TASK PROMPT. Make an exact copy of all the records that follow, apart from the pictures.

[Records from a data collection]
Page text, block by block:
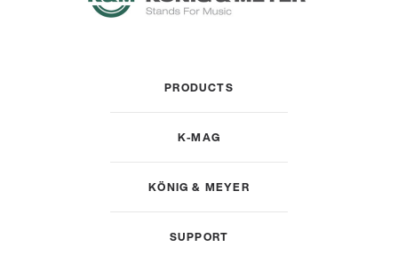
PRODUCTS
K-MAG
KÖNIG & MEYER
SUPPORT
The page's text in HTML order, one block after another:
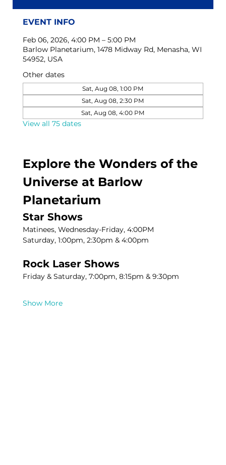
EVENT INFO
Feb 06, 2026, 4:00 PM – 5:00 PM
Barlow Planetarium, 1478 Midway Rd, Menasha, WI
54952, USA
Other dates
Sat, Aug 08, 1:00 PM
Sat, Aug 08, 2:30 PM
Sat, Aug 08, 4:00 PM
View all 75 dates
Explore the Wonders of the
Universe at Barlow
Planetarium
Star Shows
Matinees, Wednesday-Friday, 4:00PM
Saturday, 1:00pm, 2:30pm & 4:00pm
Rock Laser Shows
Friday & Saturday, 7:00pm, 8:15pm & 9:30pm
Show More
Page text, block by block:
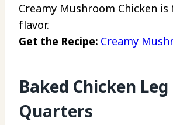
Creamy Mushroom Chicken
flavor.
Get the Recipe: Creamy
Baked Chicken Leg
Quarters
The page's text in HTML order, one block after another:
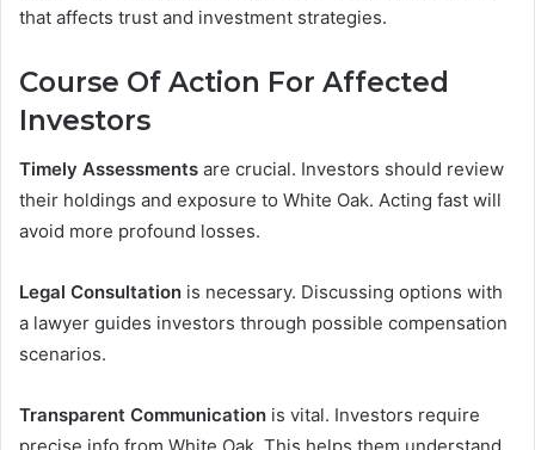
that affects trust and investment strategies.
Course Of Action For Affected
Investors
Timely Assessments are crucial. Investors should review
their holdings and exposure to White Oak. Acting fast will
avoid more profound losses.
Legal Consultation is necessary. Discussing options with
a lawyer guides investors through possible compensation
scenarios.
Transparent Communication is vital. Investors require
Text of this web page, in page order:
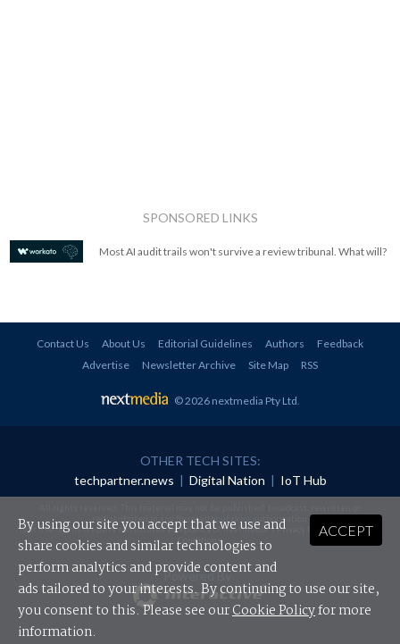
SPONSORED LINKS
Most AI audit trails won't survive a review tribunal. What will?
Contact Us About Us Editorial Guidelines Authors
Feedback
Advertise
Newsletter Archive Site Map RSS
© 2026 nextmedia Pty Ltd.
OTHER TECH SITES:
techpartner.news | Digital Nation | IoT Hub
redistributed in any form without prior authorisation.
Your use of this website constitutes acceptance of nextmedia'sPrivacy Policyand Terms &
Conditions.
Powered By
ACCEPT
By using our site you accept that we use and
share cookies and similar technologies to
perform analytics and provide content and
ads tailored to your interests. By continuing to use our site,
you consent to this. Please see ourCookie Policyfor more
information.

TASK ANSWER.
Page text, block by block:
PRODUCTS
K-MAG
KÖNIG & MEYER
SUPPORT
The page's text in HTML order, one block after another:
EVENT INFO
Feb 06, 2026, 4:00 PM – 5:00 PM
Barlow Planetarium, 1478 Midway Rd, Menasha, WI
54952, USA
Other dates
Sat, Aug 08, 1:00 PM
Sat, Aug 08, 2:30 PM
Sat, Aug 08, 4:00 PM
View all 75 dates
Explore the Wonders of the
Universe at Barlow
Planetarium
Star Shows
Matinees, Wednesday-Friday, 4:00PM
Saturday, 1:00pm, 2:30pm & 4:00pm
Rock Laser Shows
Friday & Saturday, 7:00pm, 8:15pm & 9:30pm
Show More
Page text, block by block:
Creamy Mushroom Chicken
flavor.
Get the Recipe: Creamy
Baked Chicken Leg
Quarters
The page's text in HTML order, one block after another:
that affects trust and investment strategies.
Course Of Action For Affected
Investors
Timely Assessments are crucial. Investors should review
their holdings and exposure to White Oak. Acting fast will
avoid more profound losses.
Legal Consultation is necessary. Discussing options with
a lawyer guides investors through possible compensation
scenarios.
Transparent Communication is vital. Investors require
Text of this web page, in page order:
SPONSORED LINKS
Most AI audit trails won't survive a review tribunal. What will?
Contact Us About Us Editorial Guidelines Authors
Feedback
Advertise
Newsletter Archive Site Map RSS
© 2026 nextmedia Pty Ltd.
OTHER TECH SITES:
techpartner.news | Digital Nation | IoT Hub
redistributed in any form without prior authorisation.
Your use of this website constitutes acceptance of nextmedia'sPrivacy Policyand Terms &
Conditions.
Powered By
ACCEPT
By using our site you accept that we use and
share cookies and similar technologies to
perform analytics and provide content and
ads tailored to your interests. By continuing to use our site,
you consent to this. Please see ourCookie Policyfor more
information.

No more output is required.